───── Records for this exercise ─────
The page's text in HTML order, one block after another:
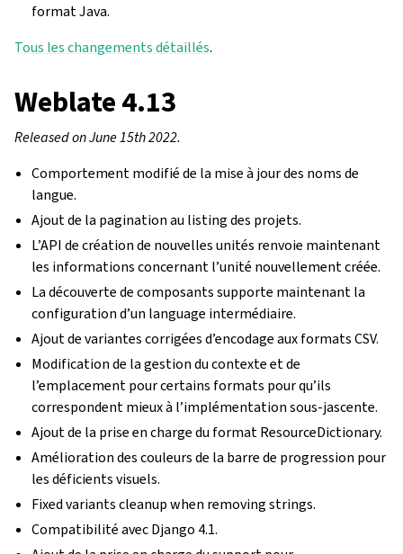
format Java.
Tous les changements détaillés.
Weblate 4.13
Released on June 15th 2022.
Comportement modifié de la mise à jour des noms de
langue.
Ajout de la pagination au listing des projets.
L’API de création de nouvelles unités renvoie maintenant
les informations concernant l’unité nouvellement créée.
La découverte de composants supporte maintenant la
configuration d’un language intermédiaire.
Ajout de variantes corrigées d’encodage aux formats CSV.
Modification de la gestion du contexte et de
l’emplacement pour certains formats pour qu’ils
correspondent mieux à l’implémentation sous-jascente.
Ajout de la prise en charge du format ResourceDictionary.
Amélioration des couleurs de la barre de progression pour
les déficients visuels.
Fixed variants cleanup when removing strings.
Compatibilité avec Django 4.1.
─────
───── Records for this exercise ─────
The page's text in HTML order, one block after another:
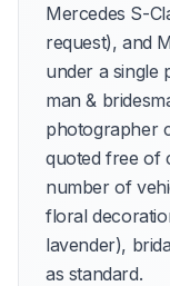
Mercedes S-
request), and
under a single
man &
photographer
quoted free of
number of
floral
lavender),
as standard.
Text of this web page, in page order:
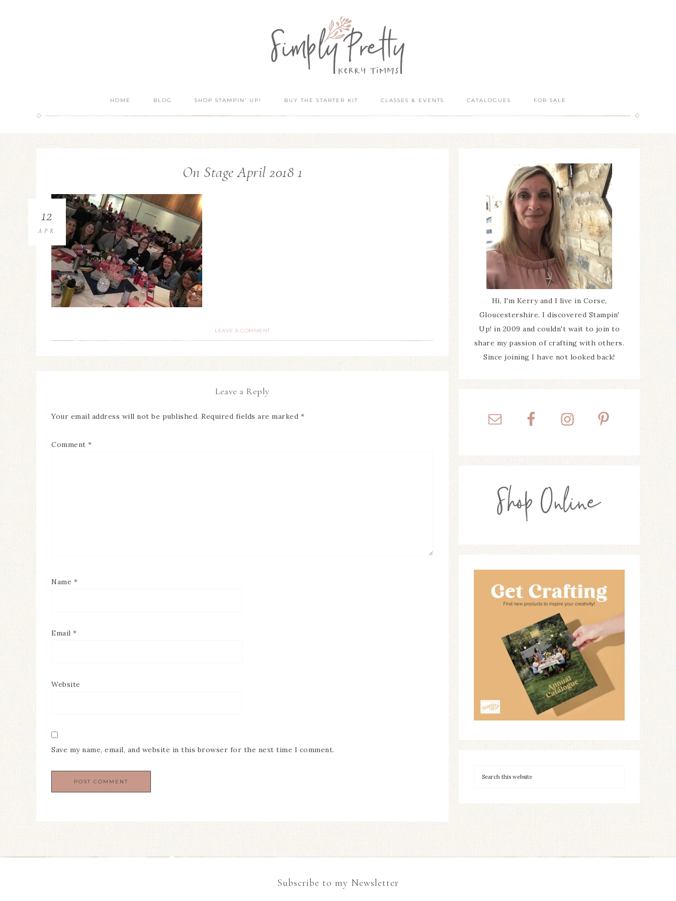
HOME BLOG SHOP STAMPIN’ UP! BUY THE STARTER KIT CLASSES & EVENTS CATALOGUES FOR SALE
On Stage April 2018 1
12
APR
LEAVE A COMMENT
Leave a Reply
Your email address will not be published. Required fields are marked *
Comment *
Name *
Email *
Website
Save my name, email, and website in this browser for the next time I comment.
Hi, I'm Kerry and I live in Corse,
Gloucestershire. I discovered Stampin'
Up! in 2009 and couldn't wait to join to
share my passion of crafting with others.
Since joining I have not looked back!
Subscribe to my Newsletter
─────
## Task instructions
Everything starting at the line containing "L’API de création" and ending at the line containing "les déficients visuels." in the records above should be repeated exactly, and only that.

## Exercise solution
L’API de création de nouvelles unités renvoie maintenant
les informations concernant l’unité nouvellement créée.
La découverte de composants supporte maintenant la
configuration d’un language intermédiaire.
Ajout de variantes corrigées d’encodage aux formats CSV.
Modification de la gestion du contexte et de
l’emplacement pour certains formats pour qu’ils
correspondent mieux à l’implémentation sous-jascente.
Ajout de la prise en charge du format ResourceDictionary.
Amélioration des couleurs de la barre de progression pour
les déficients visuels.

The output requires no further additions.